WHAT THE TASK REQUIRES — Scan the records for "tool". Show the matching lines.

Recorded data:
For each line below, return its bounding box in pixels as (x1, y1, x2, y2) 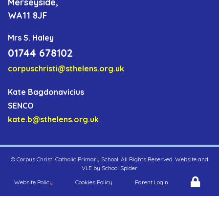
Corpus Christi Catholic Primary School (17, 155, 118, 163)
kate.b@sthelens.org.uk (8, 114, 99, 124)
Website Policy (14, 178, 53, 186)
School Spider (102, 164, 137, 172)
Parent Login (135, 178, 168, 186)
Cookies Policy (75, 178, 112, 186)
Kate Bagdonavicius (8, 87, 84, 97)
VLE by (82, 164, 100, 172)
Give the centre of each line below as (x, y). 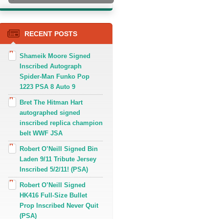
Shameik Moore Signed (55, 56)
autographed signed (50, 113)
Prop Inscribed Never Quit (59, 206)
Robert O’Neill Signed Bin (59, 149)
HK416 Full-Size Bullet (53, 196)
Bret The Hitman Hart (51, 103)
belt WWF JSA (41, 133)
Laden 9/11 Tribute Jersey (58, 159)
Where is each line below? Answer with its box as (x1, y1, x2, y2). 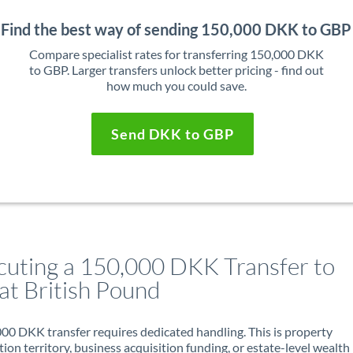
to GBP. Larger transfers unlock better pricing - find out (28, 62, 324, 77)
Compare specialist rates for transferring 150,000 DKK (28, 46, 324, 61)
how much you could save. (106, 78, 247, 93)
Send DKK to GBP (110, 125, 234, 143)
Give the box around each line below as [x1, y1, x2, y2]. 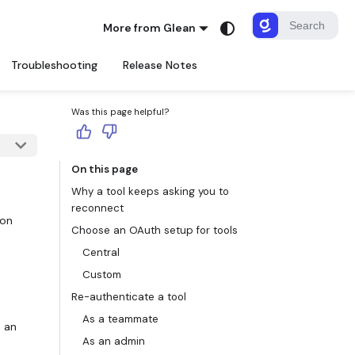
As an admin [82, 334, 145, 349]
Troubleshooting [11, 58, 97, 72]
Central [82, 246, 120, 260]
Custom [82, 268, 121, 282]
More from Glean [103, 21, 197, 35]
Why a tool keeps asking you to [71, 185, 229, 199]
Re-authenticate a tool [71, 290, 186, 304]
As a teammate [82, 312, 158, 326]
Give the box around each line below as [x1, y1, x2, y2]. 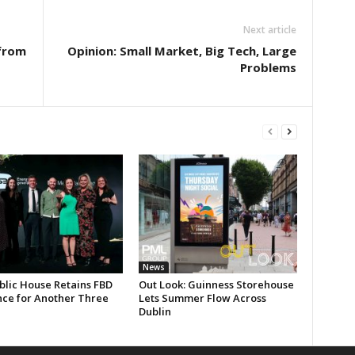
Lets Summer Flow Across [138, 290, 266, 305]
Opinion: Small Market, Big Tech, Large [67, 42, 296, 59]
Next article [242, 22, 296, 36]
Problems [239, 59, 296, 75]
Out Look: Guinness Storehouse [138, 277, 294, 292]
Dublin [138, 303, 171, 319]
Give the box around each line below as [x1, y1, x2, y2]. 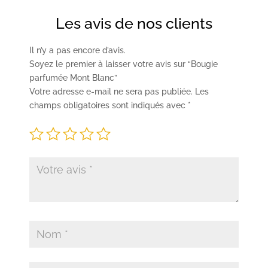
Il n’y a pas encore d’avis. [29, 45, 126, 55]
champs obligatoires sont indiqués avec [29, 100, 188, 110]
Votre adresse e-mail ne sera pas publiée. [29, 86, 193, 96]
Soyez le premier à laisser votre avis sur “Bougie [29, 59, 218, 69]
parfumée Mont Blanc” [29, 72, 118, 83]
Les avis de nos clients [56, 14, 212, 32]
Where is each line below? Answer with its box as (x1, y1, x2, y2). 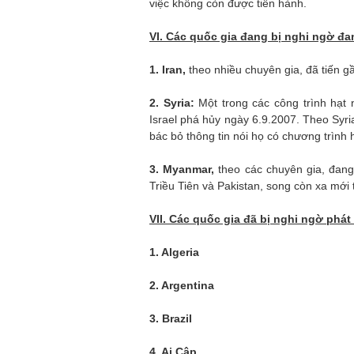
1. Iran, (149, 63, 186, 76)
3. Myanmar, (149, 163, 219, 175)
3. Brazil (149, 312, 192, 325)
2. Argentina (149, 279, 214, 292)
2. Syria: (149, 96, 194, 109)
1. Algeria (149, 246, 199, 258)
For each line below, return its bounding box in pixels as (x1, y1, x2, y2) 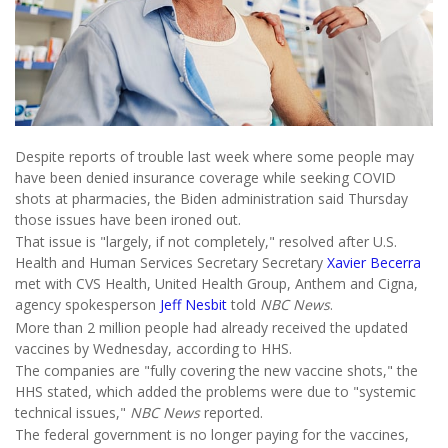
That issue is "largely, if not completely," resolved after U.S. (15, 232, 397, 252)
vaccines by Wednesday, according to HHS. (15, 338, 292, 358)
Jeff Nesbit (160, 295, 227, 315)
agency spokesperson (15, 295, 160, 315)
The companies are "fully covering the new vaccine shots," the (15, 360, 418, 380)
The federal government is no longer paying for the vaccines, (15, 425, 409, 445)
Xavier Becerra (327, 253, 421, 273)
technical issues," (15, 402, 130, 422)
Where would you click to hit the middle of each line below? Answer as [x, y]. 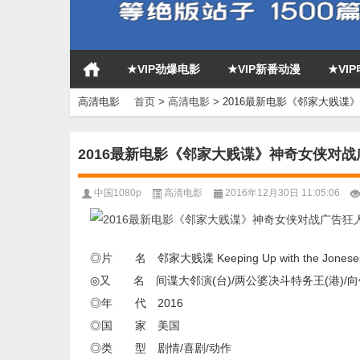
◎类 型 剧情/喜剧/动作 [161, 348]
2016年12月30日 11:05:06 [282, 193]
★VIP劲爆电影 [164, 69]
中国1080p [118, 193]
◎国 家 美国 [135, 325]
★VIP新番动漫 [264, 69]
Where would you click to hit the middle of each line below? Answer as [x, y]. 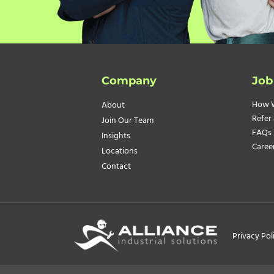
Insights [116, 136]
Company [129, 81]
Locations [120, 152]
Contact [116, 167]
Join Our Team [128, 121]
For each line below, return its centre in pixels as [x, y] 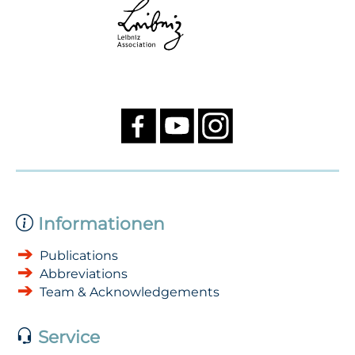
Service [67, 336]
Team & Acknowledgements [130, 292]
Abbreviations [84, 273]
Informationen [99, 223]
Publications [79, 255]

RESULT —
Why a tool keeps asking you to [71, 185, 229, 199]
Re-authenticate a tool [71, 290, 186, 304]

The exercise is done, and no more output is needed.